Like all good things do, my gallivanting came to a halt once I left Morocco. I spent the next week sweating bullets while I waited to meet the people who were crazy enough to take me into their home. When the day finally came for me to make the trip from England to Ireland, I was relieved to find that the host family I found on the Internet weren't planning on kidnapping me and throwing my remains into the harbour. Turns out that James and Sarah were just two people trying to make sense of a life with kids. I just wish I knew then what I know now...no world with chaotic children will ever be booger, puke, or poop free!
As described on the family's ad, there were two very well behaved children. One 3-month old princess named Julia, and then a strapping 4 year old boy named Pearse. The baby slept 8 hours every night, never cried, and was as easy going and mellow as they come. Pearse was enrolled in montessori and loved to play outside, paint, and do jigsaw puzzles. He was well mannered and an all around happy child... One of the most important lessons I learned from replying to an ad on the internet was that it's easy to lie to a computer screen.

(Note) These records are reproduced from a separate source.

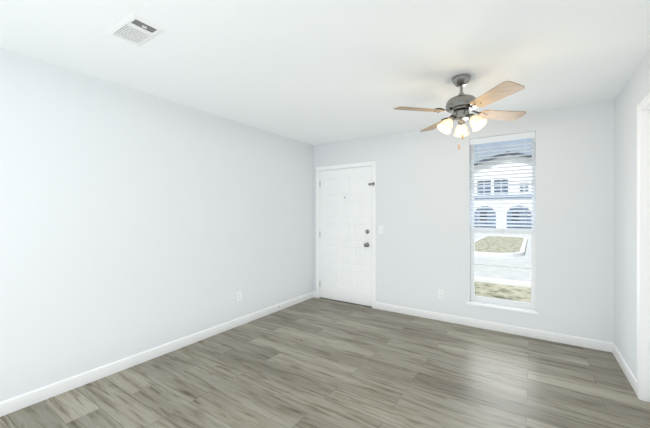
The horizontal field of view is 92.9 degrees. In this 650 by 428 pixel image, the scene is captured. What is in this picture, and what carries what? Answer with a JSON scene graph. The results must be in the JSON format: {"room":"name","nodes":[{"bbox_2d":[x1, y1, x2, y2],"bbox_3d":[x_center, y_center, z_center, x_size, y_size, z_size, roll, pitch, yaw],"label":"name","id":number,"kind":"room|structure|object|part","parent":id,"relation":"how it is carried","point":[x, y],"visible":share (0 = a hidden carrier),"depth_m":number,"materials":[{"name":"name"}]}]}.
{"room":"empty living room","nodes":[
{"label":"empty living room","id":0,"kind":"room"},
{"bbox_2d":[0,48,313,401],"bbox_3d":[-1.898,0.120,2.567,0.150,2.440,5.943,0,0,34],"label":"wall","id":1,"kind":"structure","parent":0,"point":[133,222],"depth_m":2.68,"materials":[{"name":"paint"}]},
{"bbox_2d":[0,291,315,416],"bbox_3d":[-1.823,1.294,2.516,0.030,0.092,5.943,0,0,34],"label":"baseboard","id":2,"kind":"structure","parent":1,"relation":"attached to","point":[16,403],"depth_m":2.67,"materials":[{"name":"white wood"}]},
{"bbox_2d":[237,291,241,301],"bbox_3d":[-1.030,0.988,3.716,0.008,0.115,0.070,0,0,34],"label":"electrical outlet","id":3,"kind":"object","parent":1,"relation":"attached to","point":[239,295],"visible":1,"depth_m":3.72,"materials":[{"name":"white plastic"}]},
{"bbox_2d":[0,297,649,427],"bbox_3d":[-0.348,1.400,1.525,3.885,0.120,6.243,0,0,34],"label":"floor","id":4,"kind":"structure","parent":0,"point":[314,362],"depth_m":2.44,"materials":[{"name":"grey laminate"}]},
{"bbox_2d":[320,297,371,307],"bbox_3d":[0.331,1.333,4.731,0.941,0.014,0.145,0,0,34],"label":"threshold","id":5,"kind":"object","parent":4,"relation":"on","point":[346,302],"visible":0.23,"depth_m":4.65,"materials":[{"name":"grey metal"}]},
{"bbox_2d":[0,0,649,145],"bbox_3d":[-0.348,-1.160,1.525,3.885,0.120,6.243,0,0,34],"label":"ceiling","id":6,"kind":"structure","parent":0,"point":[315,72],"depth_m":2.12,"materials":[{"name":"paint"}]},
{"bbox_2d":[107,13,165,45],"bbox_3d":[-1.135,-1.094,1.859,0.325,0.012,0.190,0,0,34],"label":"ceiling vent","id":7,"kind":"object","parent":6,"relation":"in","point":[135,29],"visible":1,"depth_m":1.84,"materials":[{"name":"white metal"}]},
{"bbox_2d":[394,74,526,149],"bbox_3d":[1.099,-0.810,2.490,0.871,0.580,0.871,0,0,34],"label":"fan","id":8,"kind":"object","parent":6,"relation":"hanging from","point":[460,106],"visible":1,"depth_m":2.43,"materials":[{"name":"brown wood"}]},
{"bbox_3d":[1.090,-0.657,2.480,0.032,0.199,0.017,0,0,34],"label":"chain","id":9,"kind":"part","parent":8,"relation":"part of","materials":[{"name":"silver metal"}]},
{"bbox_2d":[314,100,613,342],"bbox_3d":[1.351,0.120,4.053,3.885,2.440,0.150,0,0,34],"label":"wall","id":10,"kind":"structure","parent":0,"point":[423,216],"depth_m":3.54,"materials":[{"name":"paint"}]},
{"bbox_2d":[316,161,375,308],"bbox_3d":[0.330,0.294,4.730,1.039,2.092,0.166,0,0,34],"label":"door frame","id":11,"kind":"structure","parent":10,"relation":"attached to","point":[347,166],"depth_m":4.57,"materials":[{"name":"white wood"}]},
{"bbox_2d":[319,166,373,305],"bbox_3d":[0.306,0.321,4.655,0.964,2.010,0.117,0,0,34],"label":"door","id":12,"kind":"structure","parent":10,"relation":"in","point":[345,259],"depth_m":4.66,"materials":[{"name":"white wood"}]},
{"bbox_3d":[-0.080,0.320,4.926,0.020,1.690,0.009,0,0,34],"label":"door hinges","id":13,"kind":"part","parent":12,"relation":"part of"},
{"bbox_3d":[0.480,0.014,4.512,0.514,0.928,0.073,0,0,34],"label":"door hardware","id":14,"kind":"part","parent":12,"relation":"part of","materials":[{"name":"silver metal"}]},
{"bbox_2d":[378,226,382,233],"bbox_3d":[0.781,0.222,4.336,0.070,0.115,0.016,0,0,34],"label":"light switch","id":15,"kind":"object","parent":10,"relation":"attached to","point":[380,229],"visible":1,"depth_m":4.34,"materials":[{"name":"white plastic"}]},
{"bbox_2d":[438,289,443,298],"bbox_3d":[1.458,1.005,3.887,0.070,0.115,0.008,0,0,34],"label":"electrical outlet","id":16,"kind":"object","parent":10,"relation":"attached to","point":[441,293],"visible":1,"depth_m":3.88,"materials":[{"name":"white plastic"}]},
{"bbox_2d":[376,302,611,351],"bbox_3d":[1.757,1.294,3.682,2.498,0.092,0.014,0,0,34],"label":"baseboard","id":17,"kind":"structure","parent":10,"relation":"attached to","point":[533,333],"depth_m":3.50,"materials":[{"name":"white wood"}]},
{"bbox_2d":[467,300,538,314],"bbox_3d":[2.018,1.066,3.542,0.708,0.022,0.105,0,0,34],"label":"window sill","id":18,"kind":"structure","parent":10,"relation":"attached to","point":[510,308],"depth_m":3.51,"materials":[{"name":"white wood"}]},
{"bbox_2d":[471,132,535,309],"bbox_3d":[2.063,0.078,3.609,0.656,1.954,0.064,0,0,34],"label":"window","id":19,"kind":"structure","parent":10,"relation":"in","point":[517,303],"depth_m":3.57,"materials":[{"name":"white plastic"}]},
{"bbox_2d":[470,131,534,229],"bbox_3d":[2.022,-0.360,3.549,0.652,1.076,0.073,0,0,34],"label":"window blinds","id":20,"kind":"object","parent":19,"relation":"attached to","point":[516,136],"visible":0.98,"depth_m":3.53,"materials":[{"name":"white plastic"}]},
{"bbox_2d":[614,51,649,378],"bbox_3d":[1.202,0.120,0.483,0.150,2.440,5.943,0,0,34],"label":"wall","id":21,"kind":"structure","parent":0,"point":[633,94],"depth_m":2.56,"materials":[{"name":"paint"}]},
{"bbox_2d":[608,343,636,394],"bbox_3d":[2.540,1.294,2.623,0.014,0.092,0.833,0,0,34],"label":"baseboard","id":22,"kind":"structure","parent":21,"relation":"attached to","point":[612,348],"depth_m":2.60,"materials":[{"name":"white wood"}]},
{"bbox_2d":[637,93,649,401],"bbox_3d":[2.120,0.269,1.864,0.166,2.142,0.894,0,0,34],"label":"door frame","id":23,"kind":"structure","parent":21,"relation":"attached to","point":[643,249],"depth_m":2.21,"materials":[{"name":"white wood"}]},
{"label":"outside","id":24,"kind":"structure","parent":0,"visible":0},
{"bbox_2d":[475,229,530,281],"bbox_3d":[23.840,1.790,40.734,120.000,0.200,85.787,0,0,34],"label":"pavement","id":25,"kind":"structure","parent":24,"point":[526,276],"depth_m":10.34,"materials":[{"name":"white concrete"}]},
{"bbox_2d":[475,236,523,252],"bbox_3d":[9.549,1.629,16.957,2.170,0.118,10.870,0,0,34],"label":"grass","id":26,"kind":"structure","parent":25,"relation":"on","point":[508,249],"depth_m":15.91,"materials":[{"name":"plant"}]},
{"bbox_2d":[475,282,530,302],"bbox_3d":[1.073,1.675,6.853,60.000,0.029,4.127,0,0,34],"label":"lawn","id":27,"kind":"structure","parent":25,"relation":"on","point":[496,287],"depth_m":6.62,"materials":[{"name":"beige plant"}]},
{"bbox_2d":[474,205,531,228],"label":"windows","id":28,"kind":"structure","parent":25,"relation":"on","point":[507,219],"depth_m":36.63,"materials":[{"name":"blue"}]},
{"bbox_2d":[474,151,531,165],"bbox_3d":[22.800,-5.608,38.022,17.215,2.624,9.450,0,0,34],"label":"roof","id":29,"kind":"structure","parent":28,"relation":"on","point":[502,155],"depth_m":34.49,"materials":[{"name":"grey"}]},
{"bbox_2d":[474,155,531,227],"bbox_3d":[18.185,-2.486,36.214,32.345,8.349,0.400,0,0,34],"label":"building","id":30,"kind":"structure","parent":25,"relation":"on","point":[507,165],"depth_m":34.61,"materials":[{"name":"white paint"}]},
{"bbox_2d":[478,180,527,220],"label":"windows","id":31,"kind":"structure","parent":30,"relation":"attached to","point":[503,187],"depth_m":35.74,"materials":[{"name":"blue glass"}]},
{"bbox_2d":[474,194,531,198],"bbox_3d":[19.843,-1.940,34.786,28.000,0.360,0.119,0,0,34],"label":"band","id":32,"kind":"object","parent":30,"relation":"attached to","point":[504,197],"depth_m":34.56,"materials":[{"name":"blue"}]},
{"bbox_2d":[475,236,530,287],"bbox_3d":[6.870,1.615,15.480,60.000,0.149,16.640,0,0,34],"label":"curb","id":33,"kind":"object","parent":25,"relation":"on","point":[511,282],"depth_m":12.08,"materials":[{"name":"white concrete"}]}
]}

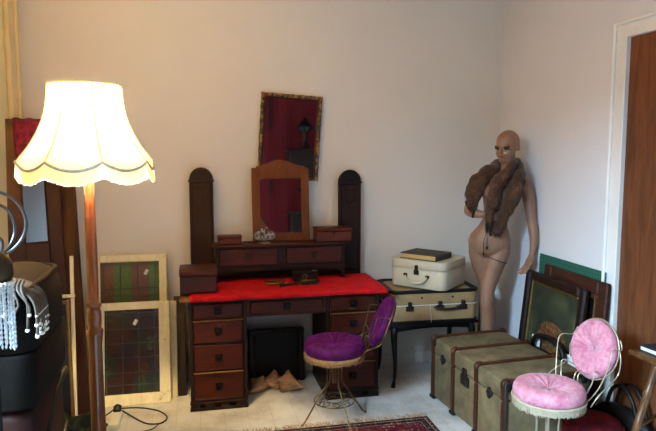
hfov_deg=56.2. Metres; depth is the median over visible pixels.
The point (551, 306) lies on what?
framed painting
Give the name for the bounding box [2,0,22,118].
trim
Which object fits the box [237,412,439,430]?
rug
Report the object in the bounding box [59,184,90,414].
plank
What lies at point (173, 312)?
plank
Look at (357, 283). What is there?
cloth
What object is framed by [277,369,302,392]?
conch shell
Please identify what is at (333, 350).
wire chair
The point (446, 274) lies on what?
case
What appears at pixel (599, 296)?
picture frame
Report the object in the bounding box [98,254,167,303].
leaded window
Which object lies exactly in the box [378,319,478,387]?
side table
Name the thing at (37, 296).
fringed shawl
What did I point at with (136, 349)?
leaded window
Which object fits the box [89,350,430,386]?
baseboard
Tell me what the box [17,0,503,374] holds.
wall
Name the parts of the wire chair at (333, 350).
leg, leg, seat, leg, leg, backrest
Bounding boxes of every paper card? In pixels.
[532,334,539,346]
[566,354,575,367]
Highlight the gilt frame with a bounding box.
[60,300,74,416]
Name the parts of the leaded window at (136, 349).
coloured glass
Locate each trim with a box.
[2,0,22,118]
[595,10,655,405]
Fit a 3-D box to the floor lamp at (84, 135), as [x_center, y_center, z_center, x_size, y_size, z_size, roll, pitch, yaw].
[-1.011,0.433,2.655,0.538,1.976,0.538,-1,6,-12]
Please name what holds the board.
on the floor
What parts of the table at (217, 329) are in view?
post, drawer, handle, drawer, worn rail, handle, drawer, handle, worn rail, drawer, handle, shelf drawer, handle, drawer, frame, handle, shelf drawer, handle, post, drawer, drawer, worn rail, drawer, handle, handle, handle, drawer
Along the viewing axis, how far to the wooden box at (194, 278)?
3.98 m
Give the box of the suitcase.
[376,279,477,323]
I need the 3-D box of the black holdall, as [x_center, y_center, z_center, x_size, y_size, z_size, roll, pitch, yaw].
[1.649,1.125,3.420,0.120,0.401,0.460,-1,6,-12]
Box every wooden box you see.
[179,263,216,293]
[217,234,241,244]
[313,225,351,241]
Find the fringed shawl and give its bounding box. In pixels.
[0,277,48,338]
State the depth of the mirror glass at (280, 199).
4.50 m
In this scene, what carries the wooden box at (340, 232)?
on the table at (217, 329)
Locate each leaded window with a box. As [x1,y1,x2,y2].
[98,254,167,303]
[100,300,170,407]
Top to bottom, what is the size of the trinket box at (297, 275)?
0.076 m
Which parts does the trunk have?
trunk lid
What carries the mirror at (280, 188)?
on the table at (217, 329)
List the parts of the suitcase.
case lid, handle
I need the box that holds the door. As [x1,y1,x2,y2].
[613,31,655,430]
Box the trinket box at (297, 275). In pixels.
[292,269,317,281]
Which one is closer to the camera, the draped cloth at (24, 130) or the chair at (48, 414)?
the chair at (48, 414)
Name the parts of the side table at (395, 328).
leg, leg, leg, leg
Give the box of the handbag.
[530,333,565,362]
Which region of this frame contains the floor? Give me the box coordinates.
[78,361,472,430]
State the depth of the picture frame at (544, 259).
3.99 m
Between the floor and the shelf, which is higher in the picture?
the shelf
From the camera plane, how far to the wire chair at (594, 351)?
3.13 m
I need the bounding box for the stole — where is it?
[464,157,525,255]
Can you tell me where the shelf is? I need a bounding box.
[211,239,348,247]
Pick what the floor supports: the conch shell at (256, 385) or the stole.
the conch shell at (256, 385)
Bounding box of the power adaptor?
[106,404,167,430]
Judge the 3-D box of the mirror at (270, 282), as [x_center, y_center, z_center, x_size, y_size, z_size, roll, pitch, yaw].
[-0.324,0.468,4.305,0.256,0.020,0.110,-1,6,-6]
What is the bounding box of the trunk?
[429,328,589,430]
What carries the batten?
on the floor
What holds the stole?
hanging from the mannequin
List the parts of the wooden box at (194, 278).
lid
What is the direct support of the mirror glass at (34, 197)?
attached to the mirror at (42, 242)
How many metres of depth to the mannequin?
4.41 m
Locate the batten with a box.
[62,256,77,415]
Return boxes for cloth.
[12,117,40,157]
[190,273,387,302]
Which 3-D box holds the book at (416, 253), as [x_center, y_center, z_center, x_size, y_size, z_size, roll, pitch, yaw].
[0.719,0.288,4.509,0.297,0.042,0.240,5,8,38]
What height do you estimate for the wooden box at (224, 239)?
0.059 m
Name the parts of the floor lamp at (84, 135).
braid trim, lamp shade
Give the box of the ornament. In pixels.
[254,227,274,243]
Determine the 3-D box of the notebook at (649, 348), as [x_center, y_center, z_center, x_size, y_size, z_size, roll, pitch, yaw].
[1.689,0.673,3.000,0.173,0.024,0.246,-2,6,-18]
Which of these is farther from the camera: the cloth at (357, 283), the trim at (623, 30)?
the cloth at (357, 283)
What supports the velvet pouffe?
on the floor
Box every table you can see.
[179,167,378,411]
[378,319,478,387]
[628,349,655,430]
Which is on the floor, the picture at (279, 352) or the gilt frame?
the gilt frame
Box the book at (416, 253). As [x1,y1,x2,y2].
[400,248,451,261]
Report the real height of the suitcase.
0.245 m
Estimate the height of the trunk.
0.458 m
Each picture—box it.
[255,334,297,376]
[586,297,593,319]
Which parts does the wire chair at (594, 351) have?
leg, seat, backrest
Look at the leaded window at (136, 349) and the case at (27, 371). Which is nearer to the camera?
the case at (27, 371)
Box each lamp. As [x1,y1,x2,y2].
[0,191,27,430]
[13,79,154,430]
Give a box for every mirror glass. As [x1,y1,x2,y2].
[22,180,47,242]
[260,179,301,232]
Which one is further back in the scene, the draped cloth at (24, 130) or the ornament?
the ornament
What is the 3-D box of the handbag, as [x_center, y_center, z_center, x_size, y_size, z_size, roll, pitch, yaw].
[1.418,0.897,3.969,0.034,0.252,0.388,-1,6,-12]
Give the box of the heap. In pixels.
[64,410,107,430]
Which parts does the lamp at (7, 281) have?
stem
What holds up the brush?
on the cloth at (357, 283)
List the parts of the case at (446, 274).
handle, case lid
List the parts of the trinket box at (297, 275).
lid
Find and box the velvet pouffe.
[561,409,624,430]
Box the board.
[173,296,186,395]
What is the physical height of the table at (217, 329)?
1.580 m
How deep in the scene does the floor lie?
4.05 m
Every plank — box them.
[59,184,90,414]
[170,300,177,398]
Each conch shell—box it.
[248,376,269,394]
[264,369,280,389]
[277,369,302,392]
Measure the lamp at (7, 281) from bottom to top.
1.610 m
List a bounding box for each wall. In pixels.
[0,0,8,255]
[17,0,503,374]
[494,0,655,399]
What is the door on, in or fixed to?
in the wall at (557, 54)
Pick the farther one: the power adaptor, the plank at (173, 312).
the plank at (173, 312)
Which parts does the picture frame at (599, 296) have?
moulding
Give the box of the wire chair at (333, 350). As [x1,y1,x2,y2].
[301,296,396,430]
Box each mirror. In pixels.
[5,119,66,300]
[251,160,309,241]
[257,92,322,180]
[264,280,297,284]
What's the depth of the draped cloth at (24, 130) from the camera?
3.83 m
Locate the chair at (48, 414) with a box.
[2,365,70,430]
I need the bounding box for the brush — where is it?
[279,279,319,286]
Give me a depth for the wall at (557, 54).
4.12 m
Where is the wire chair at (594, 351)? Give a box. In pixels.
[511,318,622,430]
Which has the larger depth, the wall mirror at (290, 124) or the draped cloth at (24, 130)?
the wall mirror at (290, 124)
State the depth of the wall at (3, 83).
3.75 m
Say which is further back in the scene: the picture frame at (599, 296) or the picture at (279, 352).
the picture at (279, 352)
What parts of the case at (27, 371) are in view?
case lid
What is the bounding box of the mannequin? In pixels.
[464,130,538,330]
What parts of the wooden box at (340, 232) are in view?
lid
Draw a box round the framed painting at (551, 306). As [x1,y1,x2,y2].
[518,269,589,358]
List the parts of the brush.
handle
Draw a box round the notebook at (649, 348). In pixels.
[640,343,655,355]
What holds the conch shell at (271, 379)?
on the floor
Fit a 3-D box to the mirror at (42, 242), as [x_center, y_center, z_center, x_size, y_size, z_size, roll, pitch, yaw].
[-1.851,0.341,3.913,0.324,1.895,0.195,-4,7,-36]
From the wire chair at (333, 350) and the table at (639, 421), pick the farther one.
the wire chair at (333, 350)
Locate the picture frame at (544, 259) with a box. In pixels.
[539,253,606,281]
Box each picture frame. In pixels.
[248,326,304,379]
[539,253,606,281]
[544,264,610,393]
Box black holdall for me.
[594,382,651,430]
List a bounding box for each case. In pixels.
[0,262,65,412]
[392,255,464,290]
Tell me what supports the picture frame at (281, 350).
on the floor
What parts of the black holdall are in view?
carry handle, carry handle
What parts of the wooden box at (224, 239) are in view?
lid

Pearse was loud, rambunctious, and completely out of control. He ran the ship his own way, kicking and screaming his way into things. And good lord, getting this boy to eat something other than processed ham and scrambled eggs was like asking Jesus Christ to suddenly descend from the heavens and rid humanity of all evil. Julia on the other hand was just as adorable as described, but a lot less prone to the above mentioned sleep pattern.
The first week with the family was no cake walk. Rather than coast into the fast lane, I was thrown head first into the lion's den. Sarah fell ill to a breast infection not two days after I joined the family, an illness that kept her bedridden for the majority of my work term. But it wasn't just this mysterious ailment that demonstrated its presence in the household. A series of flus, food poisoning, and colds were in constant circulation, leaving myself as the only unscathed survivor.
One afternoon, Sarah ran out to do some errands. I took Julia upstairs to change her clothes and came bolting down the stairs when I heard Pearse's horrific screams from below. With Julia half naked in one arm, I skipped the last stair and slid to a halt infront of Mr. Trouble Maker. As hard as I tried I could not contain the giggles that the scene before me had stirred. After having grown tired of waiting for me in the bathroom to help him clean up, Pearse got up off the "throne", waddled with his pants around his ankles to the stairwell, and wedged his knee between two of the banisters. One cup of butter and twenty minutes later the Little Rascal was free.
The next 2 months continued on the same note. The days consisted of 12 hours of dirty nappies that needed changing, dinners that needed cooking, clothes that needed washing and ironing, and children that needed entertaining. I walked around constantly smelling like a tube of vaseline, rotten dairy products, and my personal favorite, moldy breast milk. I chased and was chased, I yelled and was yelled at, gave hugs and was given them. No matter how each day went, I collapsed onto my bed every night thinking life can't get any harder. I wanted to quit it all right then and there. But then I got to thinking, what if tomorrow's a good day? What if Pearse helps me bake cookies and doesn't drop the dough on the floor? What if, for once, Julia's teething mouth gives us all a break and lets that gummy smile spread across her face?
Au pairing wasn't my first choice of employment. I didn't know how uncomfortable and awkward joining a family's life could be. I didn't know there were such things as European Union Au Pair Laws, which states the maximum hours an au pair should work each week; 45. I was working 60+. I didn't know the inner strength one must have to administer patience with a child. I didn't know how to stand up for myself when I was being overworked. There was a lot I didn't know when I signed up for this experience.
But what I did take from all the harships and rough times is strength. I learned to perservere and strive for something. I learned not to give up just because things weren't going my way. I struggled and complained, bitched and moaned, and then stuck with it because that's what my gut was telling me to do. Those two months broke me down, piece by piece, and here I am, still standing.
Thanks for your blog! I'm thinking about going to Ireland and being an au pair. This will definitely prompt me to screen families as much as possible. I'm glad you were able to gain strength through this experience. Best, Mary
ReplyDeleteYou're very welcome! I'm actually still in Ireland working for a second family now. When are you heading over?